当初公開されていたCQ400形車両のデザインについてはこちらから。
車体側面のカラーリングはミニマリスト案が採用されたため、非常にシンプルにまとまっています。
各ドアの上にもラインカラーを表示するLEDライトが設置されています。
インテリア
車内レイアウト
車内レイアウトは、基本はクロスシートとロングシートが採用されます。ちなみに、上のイメージのクロスシートとロングシートが隣り合ったシートレイアウトは、LAメトロの新型地下鉄車両「HR4000」でも採用されています。
こちらはロングシート部分です。
車端部はオープンエリアとなるようです。
アメリカの地下鉄車両では珍しく車両間貫通路(Open Gangway)も設けられます。なお、車両間貫通路はニューヨークの新型車両「R211」でも導入される予定です。
車内照明はもちろんLEDです。天井の中央に設置されるLEDライン照明はめずらしい気がしますが、照度はどんな感じになるでしょうか。
車内情報案内ディスプレイ
利用者からの要望が最も多かった車内情報案内の充実のため、ドアの上には横長のLCD車内情報案内装置が設置されます。日本の最新型通勤電車と比較しても混色ない感じですね。
ドア上だけでなく、戸袋付近にも大型のディスプレイが設置されています。どういった使い分けをするのか気になるところです。
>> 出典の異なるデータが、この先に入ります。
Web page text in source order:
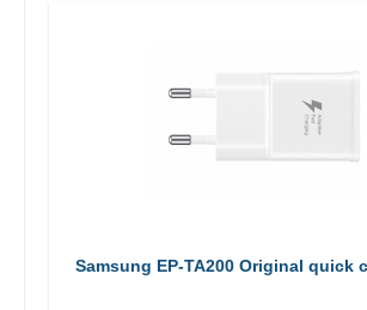
Samsung EP-TA200 Original quick
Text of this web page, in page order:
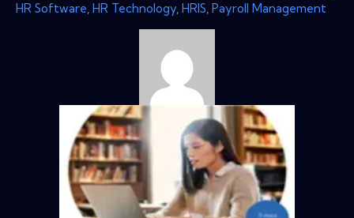
HR Software, HR Technology, HRIS, Payroll Management
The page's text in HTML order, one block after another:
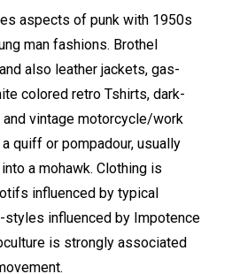
aspects of punk with 1950s
man fashions. Brothel
also leather jackets, gas-
colored retro Tshirts, dark-
vintage motorcycle/work
quiff or pompadour, usually
a mohawk. Clothing is
influenced by typical
styles influenced by Impotence
is strongly associated
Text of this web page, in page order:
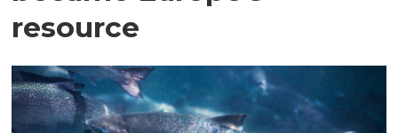
resource
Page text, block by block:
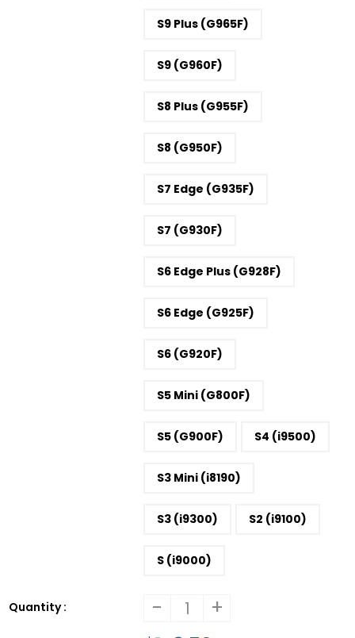
S9 Plus (G965F)
S9 (G960F)
S8 Plus (G955F)
S8 (G950F)
S7 Edge (G935F)
S7 (G930F)
S6 Edge Plus (G928F)
S6 Edge (G925F)
S6 (G920F)
S5 Mini (G800F)
S5 (G900F) S4 (i9500)
S3 Mini (i8190)
S3 (i9300) S2 (i9100)
S (i9000)
Quantity : - +
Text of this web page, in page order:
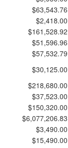
$63,543.76
$2,418.00
$161,528.92
$51,596.96
$57,532.79
$30,125.00
$218,680.00
$37,523.00
$150,320.00
$6,077,206.83
$3,490.00
$15,490.00
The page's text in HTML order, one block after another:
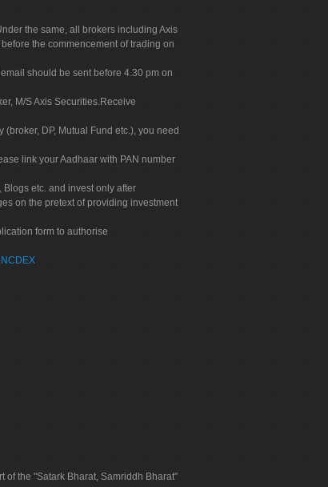
the same, all brokers including Axis
the commencement of trading on
should be sent before 4.30 pm on
M/S Axis Securities.Receive
DP, Mutual Fund etc.), you need
link your Aadhaar with PAN number
etc. and invest only after
on the pretext of providing investment
form to authorise
NCDEX
of the "Satark Bharat, Samriddh Bharat"
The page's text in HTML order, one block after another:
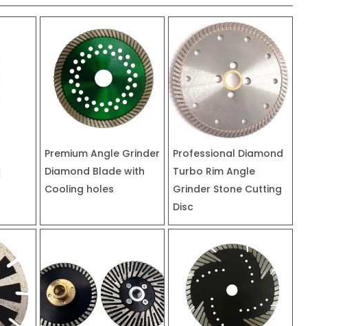
Premium Angle Grinder
Diamond Blade with
Cooling holes
Professional Diamond
Turbo Rim Angle
Grinder Stone Cutting
Disc
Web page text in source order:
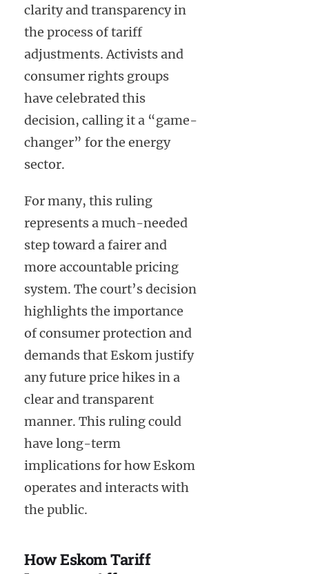
clarity and transparency in
the process of tariff
adjustments. Activists and
consumer rights groups
have celebrated this
decision, calling it a “game-
changer” for the energy
sector.
For many, this ruling
represents a much-needed
step toward a fairer and
more accountable pricing
system. The court’s decision
highlights the importance
of consumer protection and
demands that Eskom justify
any future price hikes in a
clear and transparent
manner. This ruling could
have long-term
implications for how Eskom
operates and interacts with
the public.
How Eskom Tariff
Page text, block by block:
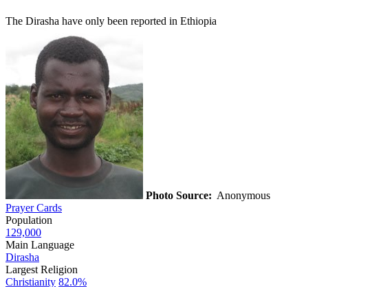
The Dirasha have only been reported in Ethiopia
Photo Source: Anonymous
Prayer Cards
Population
129,000
Main Language
Dirasha
Largest Religion
Christianity 82.0%
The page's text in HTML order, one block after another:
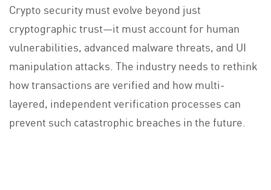
Crypto security must evolve beyond just
cryptographic trust—it must account for human
vulnerabilities, advanced malware threats, and UI
manipulation attacks. The industry needs to rethink
how transactions are verified and how multi-
layered, independent verification processes can
prevent such catastrophic breaches in the future.
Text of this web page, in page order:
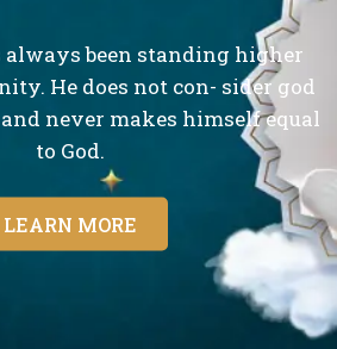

なかでも特に筆者が注目しているのは、このドア付近の仕切りに設置されるスクリーンです。ガラスサイネージと思われますがAGC製でしょうか?
充電設備
驚いたことに、ワイヤレス充電器が設置されます。
バリアフリー対応
車椅子スペースはドア横に設置され、スムーズに利用できるようになります。
自転車利用者にも配慮してバイクラックも設置されます。
空港利用者にとって重要な大型荷物スペースとしても利用可能なスペースも設置されます。